§ Work instructions:
Among the records below, find the line that has "Look at the dining"; from there, give the lines again exactly, and stop after the line that has "[1255,403,1269,406]".

§ Data extracts:

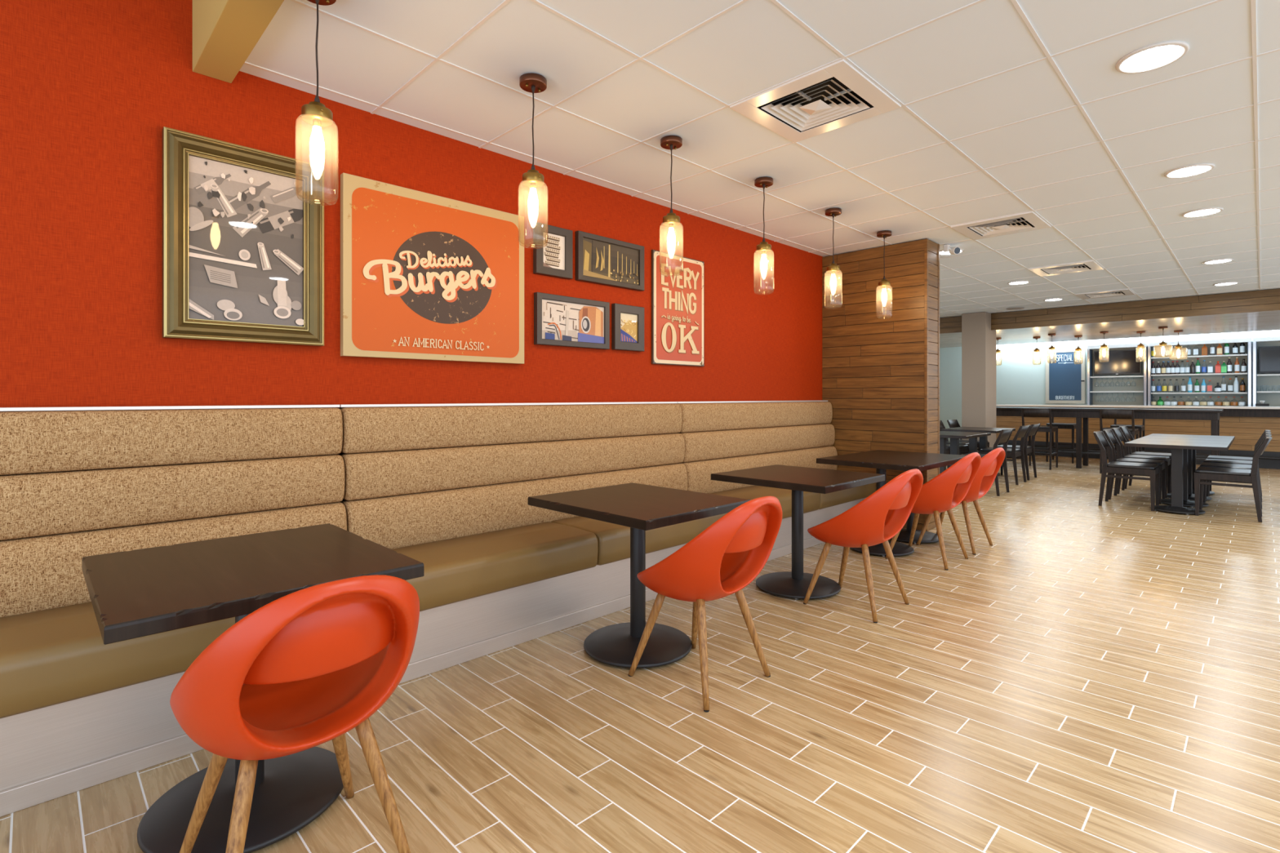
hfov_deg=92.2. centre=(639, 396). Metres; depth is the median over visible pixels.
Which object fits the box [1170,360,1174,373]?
bottle
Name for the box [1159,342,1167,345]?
socket
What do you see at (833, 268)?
socket
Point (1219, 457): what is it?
dining chair
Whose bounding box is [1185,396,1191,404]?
bottle
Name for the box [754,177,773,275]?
pendant light
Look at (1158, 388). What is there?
bottle
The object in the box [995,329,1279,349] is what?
strip
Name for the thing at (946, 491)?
shell chair
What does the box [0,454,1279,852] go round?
floor
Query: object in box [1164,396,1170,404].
bottle
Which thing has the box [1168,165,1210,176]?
diffuser
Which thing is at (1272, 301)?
ceiling beam
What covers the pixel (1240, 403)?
bottle
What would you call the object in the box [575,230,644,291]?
framed picture
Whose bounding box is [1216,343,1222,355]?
bottle
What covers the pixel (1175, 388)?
bottle
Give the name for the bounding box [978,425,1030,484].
dining chair
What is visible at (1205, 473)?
dining chair
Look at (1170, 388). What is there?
bottle
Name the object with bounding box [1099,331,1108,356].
pendant light
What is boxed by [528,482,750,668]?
pedestal table
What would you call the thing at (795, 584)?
pedestal table
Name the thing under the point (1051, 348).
pendant light
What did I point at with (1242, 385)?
bottle
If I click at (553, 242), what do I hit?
photograph
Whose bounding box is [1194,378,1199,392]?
bottle
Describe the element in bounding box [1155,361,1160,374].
bottle
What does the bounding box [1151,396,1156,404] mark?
bottle
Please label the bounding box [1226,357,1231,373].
bottle
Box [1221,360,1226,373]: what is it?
bottle
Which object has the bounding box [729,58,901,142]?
ceiling vent
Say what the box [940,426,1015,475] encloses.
pedestal table
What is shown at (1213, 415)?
table
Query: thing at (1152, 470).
dining chair
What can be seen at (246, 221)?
photograph
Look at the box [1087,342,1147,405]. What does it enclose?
shelving
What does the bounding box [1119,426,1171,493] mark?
dining chair
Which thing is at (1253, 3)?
grid
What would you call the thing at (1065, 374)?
chalkboard
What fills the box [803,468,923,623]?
shell chair
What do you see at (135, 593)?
pedestal table
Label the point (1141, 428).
bar stool
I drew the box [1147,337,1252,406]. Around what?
shelving
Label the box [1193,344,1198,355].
bottle
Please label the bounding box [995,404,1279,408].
countertop
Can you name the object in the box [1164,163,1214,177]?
recessed light
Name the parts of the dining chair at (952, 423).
backrest, seat
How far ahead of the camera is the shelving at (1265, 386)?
11.72 m
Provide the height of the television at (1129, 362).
0.530 m
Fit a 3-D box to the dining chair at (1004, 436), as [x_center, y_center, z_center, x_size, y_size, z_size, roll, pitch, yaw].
[4.398,0.812,7.826,0.442,0.815,0.564,0,0,-45]
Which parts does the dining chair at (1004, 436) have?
seat, leg, backrest, leg
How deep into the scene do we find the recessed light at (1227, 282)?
7.80 m
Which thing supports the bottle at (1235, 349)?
on the shelving at (1215, 378)
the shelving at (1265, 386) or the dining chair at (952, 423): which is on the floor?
the dining chair at (952, 423)
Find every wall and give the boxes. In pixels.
[0,0,823,454]
[822,239,937,530]
[939,336,1276,441]
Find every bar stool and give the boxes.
[1021,408,1057,470]
[1045,406,1079,463]
[1099,408,1138,475]
[1110,407,1145,457]
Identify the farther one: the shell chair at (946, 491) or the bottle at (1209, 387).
the bottle at (1209, 387)
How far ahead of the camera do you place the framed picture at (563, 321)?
3.98 m
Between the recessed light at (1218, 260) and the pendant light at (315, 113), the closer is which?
the pendant light at (315, 113)
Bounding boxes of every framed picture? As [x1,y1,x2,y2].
[162,126,324,346]
[533,222,573,279]
[533,292,609,349]
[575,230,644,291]
[611,302,644,351]
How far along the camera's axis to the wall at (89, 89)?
2.65 m
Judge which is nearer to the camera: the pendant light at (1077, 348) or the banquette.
the banquette
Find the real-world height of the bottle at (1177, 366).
0.272 m
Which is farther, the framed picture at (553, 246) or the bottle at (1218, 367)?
the bottle at (1218, 367)
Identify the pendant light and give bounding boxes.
[301,0,336,167]
[519,72,546,219]
[660,135,682,253]
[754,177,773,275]
[825,208,841,292]
[876,230,891,304]
[995,337,1001,360]
[1032,336,1040,359]
[1048,333,1055,358]
[1074,335,1082,359]
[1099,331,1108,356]
[1136,330,1145,356]
[1158,326,1168,355]
[1173,329,1182,357]
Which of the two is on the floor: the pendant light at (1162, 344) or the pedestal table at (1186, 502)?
the pedestal table at (1186, 502)
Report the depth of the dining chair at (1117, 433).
7.68 m
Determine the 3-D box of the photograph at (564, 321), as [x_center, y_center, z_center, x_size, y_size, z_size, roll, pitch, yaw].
[-0.429,-0.465,4.001,0.521,0.283,0.004,0,0,-45]
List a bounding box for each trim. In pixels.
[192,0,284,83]
[924,238,939,531]
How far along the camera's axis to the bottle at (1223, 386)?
12.07 m
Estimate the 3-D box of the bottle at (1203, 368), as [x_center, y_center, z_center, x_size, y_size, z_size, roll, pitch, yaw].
[11.271,-0.591,12.296,0.076,0.272,0.076,0,0,-45]
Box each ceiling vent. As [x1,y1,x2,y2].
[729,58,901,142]
[951,211,1051,239]
[1027,260,1103,276]
[1075,288,1135,299]
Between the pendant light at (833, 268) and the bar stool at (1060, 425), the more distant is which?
the bar stool at (1060, 425)
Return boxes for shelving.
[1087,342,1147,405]
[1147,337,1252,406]
[1252,336,1279,406]
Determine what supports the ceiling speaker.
attached to the ceiling at (755, 46)
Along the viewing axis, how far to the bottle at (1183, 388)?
12.49 m
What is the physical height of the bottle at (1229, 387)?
0.272 m
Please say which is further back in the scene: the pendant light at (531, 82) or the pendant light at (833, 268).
the pendant light at (833, 268)
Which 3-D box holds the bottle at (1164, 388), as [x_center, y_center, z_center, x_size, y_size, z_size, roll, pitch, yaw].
[10.845,-0.218,12.727,0.076,0.272,0.076,0,0,-45]
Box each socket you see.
[301,101,333,126]
[522,169,543,186]
[662,213,679,226]
[756,241,771,253]
[826,263,839,272]
[878,279,890,287]
[1100,343,1107,347]
[1137,343,1144,347]
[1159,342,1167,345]
[1174,344,1182,348]
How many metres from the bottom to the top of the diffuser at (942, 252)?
0.001 m
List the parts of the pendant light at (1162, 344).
bulb
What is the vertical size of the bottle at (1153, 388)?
0.272 m
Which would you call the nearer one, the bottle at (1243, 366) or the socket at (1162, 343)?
the socket at (1162, 343)
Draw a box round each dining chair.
[939,420,968,452]
[946,419,989,454]
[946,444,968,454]
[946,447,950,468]
[962,428,1013,496]
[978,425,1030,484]
[997,423,1040,479]
[1093,431,1159,511]
[1102,429,1166,504]
[1111,427,1171,497]
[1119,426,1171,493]
[1193,436,1272,522]
[1200,434,1271,511]
[1203,431,1271,503]
[1206,429,1271,497]
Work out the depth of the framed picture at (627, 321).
4.33 m
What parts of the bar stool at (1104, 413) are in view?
leg, backrest, seat frame, seat, leg, leg
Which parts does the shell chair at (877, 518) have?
leg, leg, leg, leg
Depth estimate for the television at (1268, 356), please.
11.66 m
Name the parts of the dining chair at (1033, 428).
leg, seat, leg, seat frame, backrest, leg
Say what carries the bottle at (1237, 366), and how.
on the shelving at (1215, 378)
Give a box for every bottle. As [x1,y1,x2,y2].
[1151,351,1155,355]
[1151,361,1155,374]
[1151,379,1155,391]
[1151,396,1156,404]
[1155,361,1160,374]
[1156,379,1161,391]
[1156,396,1163,405]
[1160,361,1165,374]
[1162,379,1166,391]
[1164,350,1169,355]
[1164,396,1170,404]
[1165,361,1170,374]
[1168,379,1173,391]
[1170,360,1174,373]
[1170,396,1177,404]
[1173,379,1178,391]
[1174,360,1179,373]
[1177,396,1184,404]
[1179,360,1184,373]
[1181,378,1186,391]
[1185,360,1190,372]
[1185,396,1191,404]
[1186,349,1191,355]
[1187,377,1192,392]
[1190,360,1195,373]
[1192,396,1199,404]
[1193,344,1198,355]
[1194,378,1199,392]
[1195,358,1200,373]
[1200,378,1206,392]
[1200,396,1207,404]
[1201,344,1207,355]
[1201,360,1206,372]
[1207,361,1213,372]
[1207,380,1212,391]
[1207,396,1213,405]
[1209,346,1214,353]
[1213,382,1221,392]
[1214,396,1222,405]
[1215,360,1221,373]
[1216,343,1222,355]
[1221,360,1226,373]
[1221,376,1226,390]
[1222,396,1230,405]
[1224,342,1229,355]
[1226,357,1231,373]
[1227,378,1232,391]
[1230,396,1237,405]
[1232,342,1238,354]
[1233,376,1238,392]
[1234,356,1239,373]
[1238,396,1245,405]
[1240,337,1244,354]
[1240,359,1246,373]
[1240,377,1245,391]
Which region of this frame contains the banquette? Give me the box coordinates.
[0,400,875,817]
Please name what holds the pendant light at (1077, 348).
hanging from the ceiling at (1264, 320)
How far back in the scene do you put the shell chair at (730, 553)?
2.48 m
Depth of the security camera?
5.78 m
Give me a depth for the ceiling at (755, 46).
3.09 m
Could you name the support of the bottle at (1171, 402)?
on the countertop
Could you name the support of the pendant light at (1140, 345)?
hanging from the ceiling at (1264, 320)
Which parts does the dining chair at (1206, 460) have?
leg, seat, leg, leg
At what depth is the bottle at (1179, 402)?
12.51 m
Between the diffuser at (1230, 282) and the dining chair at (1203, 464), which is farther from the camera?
the diffuser at (1230, 282)
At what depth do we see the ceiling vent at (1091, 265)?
6.89 m
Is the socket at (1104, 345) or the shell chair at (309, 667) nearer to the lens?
the shell chair at (309, 667)
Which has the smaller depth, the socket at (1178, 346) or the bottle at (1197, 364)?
the socket at (1178, 346)
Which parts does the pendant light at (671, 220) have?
cord, bulb
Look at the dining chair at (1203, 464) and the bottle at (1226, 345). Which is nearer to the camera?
the dining chair at (1203, 464)
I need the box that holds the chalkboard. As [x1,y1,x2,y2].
[1045,348,1085,404]
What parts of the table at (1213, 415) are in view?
leg, leg, foot rail, foot rail, leg, leg
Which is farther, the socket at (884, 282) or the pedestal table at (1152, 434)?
the pedestal table at (1152, 434)
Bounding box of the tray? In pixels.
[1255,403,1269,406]
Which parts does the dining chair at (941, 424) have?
backrest, seat
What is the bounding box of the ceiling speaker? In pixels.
[1005,306,1024,310]
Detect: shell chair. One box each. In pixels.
[169,574,419,852]
[628,495,782,712]
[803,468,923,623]
[885,452,981,570]
[916,447,1005,555]
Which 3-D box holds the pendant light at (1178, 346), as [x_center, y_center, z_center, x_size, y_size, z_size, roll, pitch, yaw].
[9.307,-0.890,10.641,0.236,0.500,0.236,0,0,-45]
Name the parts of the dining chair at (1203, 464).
leg, leg, seat, leg, leg
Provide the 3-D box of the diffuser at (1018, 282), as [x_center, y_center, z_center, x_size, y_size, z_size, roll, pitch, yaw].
[4.763,-1.430,7.741,0.202,0.001,0.202,0,0,-45]
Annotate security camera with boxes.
[942,244,960,254]
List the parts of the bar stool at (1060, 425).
leg, leg, seat, seat frame, backrest, leg
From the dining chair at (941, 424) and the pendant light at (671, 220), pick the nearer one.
the pendant light at (671, 220)
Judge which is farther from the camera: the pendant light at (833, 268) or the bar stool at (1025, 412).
the bar stool at (1025, 412)
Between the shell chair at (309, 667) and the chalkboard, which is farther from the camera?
the chalkboard
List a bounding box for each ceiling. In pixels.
[239,0,1279,317]
[939,310,1279,347]
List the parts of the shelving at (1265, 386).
panel, rail, shelf, shelf
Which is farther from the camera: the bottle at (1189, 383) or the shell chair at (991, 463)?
the bottle at (1189, 383)
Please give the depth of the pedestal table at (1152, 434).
7.73 m
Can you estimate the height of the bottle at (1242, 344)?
0.312 m
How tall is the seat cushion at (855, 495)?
0.190 m
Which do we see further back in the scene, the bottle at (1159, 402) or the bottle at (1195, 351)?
the bottle at (1159, 402)
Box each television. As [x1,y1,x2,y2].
[1093,349,1142,375]
[1258,346,1279,373]
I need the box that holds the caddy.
[1255,400,1269,406]
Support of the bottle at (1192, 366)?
on the shelving at (1215, 378)
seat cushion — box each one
[0,521,598,719]
[551,485,820,565]
[818,482,875,509]
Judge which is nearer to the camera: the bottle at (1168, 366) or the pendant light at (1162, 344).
the pendant light at (1162, 344)
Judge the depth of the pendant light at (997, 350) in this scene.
11.98 m
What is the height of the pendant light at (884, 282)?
0.750 m
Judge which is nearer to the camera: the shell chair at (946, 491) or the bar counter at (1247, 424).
the shell chair at (946, 491)
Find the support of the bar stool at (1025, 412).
on the floor
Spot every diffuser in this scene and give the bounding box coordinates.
[939,250,961,253]
[1009,281,1027,284]
[1121,45,1182,71]
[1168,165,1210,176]
[1184,208,1219,216]
[1206,259,1231,263]
[1216,282,1236,284]
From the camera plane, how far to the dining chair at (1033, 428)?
9.11 m
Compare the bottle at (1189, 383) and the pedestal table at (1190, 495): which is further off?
the bottle at (1189, 383)
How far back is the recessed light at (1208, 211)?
4.77 m
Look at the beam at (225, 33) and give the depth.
2.36 m
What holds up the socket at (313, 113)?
attached to the pendant light at (315, 113)
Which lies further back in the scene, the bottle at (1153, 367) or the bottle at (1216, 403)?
the bottle at (1153, 367)
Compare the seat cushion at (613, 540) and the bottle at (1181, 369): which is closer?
the seat cushion at (613, 540)
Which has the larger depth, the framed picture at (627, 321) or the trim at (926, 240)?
the trim at (926, 240)
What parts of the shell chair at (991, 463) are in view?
leg, leg, leg, leg
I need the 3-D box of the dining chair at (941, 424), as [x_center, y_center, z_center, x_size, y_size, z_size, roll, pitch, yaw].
[5.120,0.812,10.096,0.442,0.815,0.564,0,0,-45]
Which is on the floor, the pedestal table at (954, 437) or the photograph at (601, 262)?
the pedestal table at (954, 437)
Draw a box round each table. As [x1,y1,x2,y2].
[81,523,423,852]
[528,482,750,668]
[711,464,884,599]
[816,449,965,556]
[939,431,991,473]
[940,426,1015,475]
[995,407,1223,468]
[1124,440,1229,515]
[1133,437,1231,507]
[1142,435,1233,501]
[1146,433,1235,494]
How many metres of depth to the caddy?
11.54 m
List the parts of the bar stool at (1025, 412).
leg, leg, backrest, seat frame, seat, leg, leg
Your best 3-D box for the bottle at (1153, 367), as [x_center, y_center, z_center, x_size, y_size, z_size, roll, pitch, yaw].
[10.717,-0.591,12.856,0.076,0.272,0.076,0,0,-45]
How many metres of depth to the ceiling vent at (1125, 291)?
8.59 m
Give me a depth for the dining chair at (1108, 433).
7.26 m
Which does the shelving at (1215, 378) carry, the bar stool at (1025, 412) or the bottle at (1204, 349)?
the bottle at (1204, 349)
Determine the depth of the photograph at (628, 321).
4.35 m
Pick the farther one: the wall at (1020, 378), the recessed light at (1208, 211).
the wall at (1020, 378)
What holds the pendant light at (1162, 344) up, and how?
hanging from the ceiling at (1264, 320)
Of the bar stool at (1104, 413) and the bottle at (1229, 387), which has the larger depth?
the bottle at (1229, 387)
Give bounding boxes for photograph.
[188,155,305,326]
[542,298,604,343]
[543,231,564,270]
[582,237,639,284]
[620,312,637,342]
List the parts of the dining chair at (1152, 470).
leg, backrest, leg, seat frame, seat, leg, leg
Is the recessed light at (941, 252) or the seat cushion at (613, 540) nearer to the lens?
the seat cushion at (613, 540)
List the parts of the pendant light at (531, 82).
cord, bulb
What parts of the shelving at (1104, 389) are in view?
panel, shelf, shelf, rail, panel
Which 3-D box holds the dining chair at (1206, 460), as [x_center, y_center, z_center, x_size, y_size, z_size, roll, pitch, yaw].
[6.883,0.812,7.105,0.442,0.815,0.564,0,0,-45]
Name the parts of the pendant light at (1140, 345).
bulb
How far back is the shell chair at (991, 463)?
4.85 m
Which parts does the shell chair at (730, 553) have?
leg, leg, leg, leg
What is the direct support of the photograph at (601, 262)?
attached to the framed picture at (597, 260)
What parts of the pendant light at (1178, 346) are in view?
bulb
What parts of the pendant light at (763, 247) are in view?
bulb, cord
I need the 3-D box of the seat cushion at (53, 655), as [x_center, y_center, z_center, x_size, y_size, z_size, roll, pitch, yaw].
[-1.249,0.837,2.693,2.405,0.190,0.495,0,0,-45]
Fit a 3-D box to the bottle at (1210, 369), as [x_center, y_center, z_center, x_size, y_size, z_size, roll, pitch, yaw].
[11.333,-0.576,12.231,0.086,0.242,0.083,0,0,-45]
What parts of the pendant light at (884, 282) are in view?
cord, bulb
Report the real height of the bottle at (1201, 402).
0.192 m
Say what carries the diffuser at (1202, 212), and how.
attached to the recessed light at (1208, 211)
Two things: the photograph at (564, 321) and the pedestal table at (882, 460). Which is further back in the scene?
the pedestal table at (882, 460)
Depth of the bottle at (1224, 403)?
12.03 m
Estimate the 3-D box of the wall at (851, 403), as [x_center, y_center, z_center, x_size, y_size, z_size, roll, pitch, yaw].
[2.284,-0.104,6.093,0.304,2.649,1.185,0,0,-45]
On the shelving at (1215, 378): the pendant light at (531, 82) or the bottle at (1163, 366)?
the bottle at (1163, 366)
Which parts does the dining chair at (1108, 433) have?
leg, backrest, leg, seat, leg, leg
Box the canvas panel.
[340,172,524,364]
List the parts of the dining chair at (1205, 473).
leg, leg, seat, seat frame, leg, leg, backrest
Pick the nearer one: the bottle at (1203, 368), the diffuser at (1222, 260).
the diffuser at (1222, 260)
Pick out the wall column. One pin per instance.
(978, 340)
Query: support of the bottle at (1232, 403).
on the countertop
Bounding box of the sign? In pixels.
[651,249,704,366]
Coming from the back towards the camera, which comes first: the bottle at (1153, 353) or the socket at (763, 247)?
the bottle at (1153, 353)
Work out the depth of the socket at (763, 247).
4.04 m
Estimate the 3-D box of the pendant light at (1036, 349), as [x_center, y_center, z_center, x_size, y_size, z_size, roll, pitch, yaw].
[7.592,-0.873,11.778,0.136,0.535,0.136,0,0,5]
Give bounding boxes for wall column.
[961,311,995,454]
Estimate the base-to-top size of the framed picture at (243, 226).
0.852 m
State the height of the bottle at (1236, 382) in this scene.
0.312 m
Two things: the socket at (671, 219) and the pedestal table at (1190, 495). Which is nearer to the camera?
the socket at (671, 219)
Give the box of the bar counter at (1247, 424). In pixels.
[995,404,1279,469]
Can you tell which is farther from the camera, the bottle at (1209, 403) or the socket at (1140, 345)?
the bottle at (1209, 403)
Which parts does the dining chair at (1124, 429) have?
leg, backrest, leg, seat
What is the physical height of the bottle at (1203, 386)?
0.272 m
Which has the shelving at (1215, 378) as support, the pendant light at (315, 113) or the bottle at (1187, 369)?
the bottle at (1187, 369)
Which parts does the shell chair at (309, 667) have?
leg, leg, leg, leg
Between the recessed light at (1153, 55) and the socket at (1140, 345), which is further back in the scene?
the socket at (1140, 345)
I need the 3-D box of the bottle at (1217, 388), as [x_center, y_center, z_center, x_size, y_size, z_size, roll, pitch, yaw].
[11.412,-0.178,12.154,0.106,0.192,0.106,0,0,-45]
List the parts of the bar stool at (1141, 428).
leg, seat, backrest, leg, leg
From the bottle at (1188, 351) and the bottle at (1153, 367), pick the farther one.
the bottle at (1153, 367)
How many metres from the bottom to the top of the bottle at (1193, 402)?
0.192 m
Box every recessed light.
[939,248,964,254]
[1007,280,1030,284]
[1044,297,1062,301]
[1115,40,1189,73]
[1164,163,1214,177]
[1181,207,1222,217]
[1202,257,1233,264]
[1213,281,1239,285]
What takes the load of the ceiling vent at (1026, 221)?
in the ceiling at (755, 46)
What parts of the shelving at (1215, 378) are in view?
panel, shelf, shelf, shelf, rail, panel
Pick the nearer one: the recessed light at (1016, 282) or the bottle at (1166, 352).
the recessed light at (1016, 282)
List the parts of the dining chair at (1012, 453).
seat frame, seat, leg, backrest, leg
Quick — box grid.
[244,0,1279,316]
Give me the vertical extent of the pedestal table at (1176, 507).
0.725 m
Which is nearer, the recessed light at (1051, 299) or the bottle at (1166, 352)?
the recessed light at (1051, 299)
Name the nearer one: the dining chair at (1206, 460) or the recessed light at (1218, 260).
the recessed light at (1218, 260)
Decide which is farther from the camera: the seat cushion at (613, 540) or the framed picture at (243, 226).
the seat cushion at (613, 540)
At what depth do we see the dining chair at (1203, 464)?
6.68 m
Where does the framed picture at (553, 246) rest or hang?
attached to the wall at (89, 89)
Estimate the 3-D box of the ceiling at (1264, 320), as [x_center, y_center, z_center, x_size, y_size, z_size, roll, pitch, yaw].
[8.565,-1.146,10.510,3.440,0.012,11.300,0,0,-45]
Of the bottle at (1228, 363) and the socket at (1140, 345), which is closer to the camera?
the socket at (1140, 345)
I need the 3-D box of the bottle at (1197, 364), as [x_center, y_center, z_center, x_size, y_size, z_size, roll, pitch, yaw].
[11.206,-0.611,12.361,0.072,0.312,0.072,0,0,-45]
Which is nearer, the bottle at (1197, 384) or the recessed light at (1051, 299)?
the recessed light at (1051, 299)
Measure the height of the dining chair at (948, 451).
0.815 m
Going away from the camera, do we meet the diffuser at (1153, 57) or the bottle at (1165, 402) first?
the diffuser at (1153, 57)
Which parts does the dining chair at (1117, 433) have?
leg, backrest, leg, seat, leg, leg
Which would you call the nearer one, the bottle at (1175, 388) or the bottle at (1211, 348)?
the bottle at (1211, 348)
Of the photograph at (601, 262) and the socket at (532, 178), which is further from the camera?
the photograph at (601, 262)

§ Answer area:
Look at the dining chair at (1203, 464) and the bottle at (1226, 345). Which is nearer to the camera?
the dining chair at (1203, 464)
I need the box that holds the chalkboard. As [x1,y1,x2,y2].
[1045,348,1085,404]
What parts of the table at (1213, 415) are in view?
leg, leg, foot rail, foot rail, leg, leg
Which is farther, the socket at (884, 282) or the pedestal table at (1152, 434)?
the pedestal table at (1152, 434)
Bounding box of the tray? In pixels.
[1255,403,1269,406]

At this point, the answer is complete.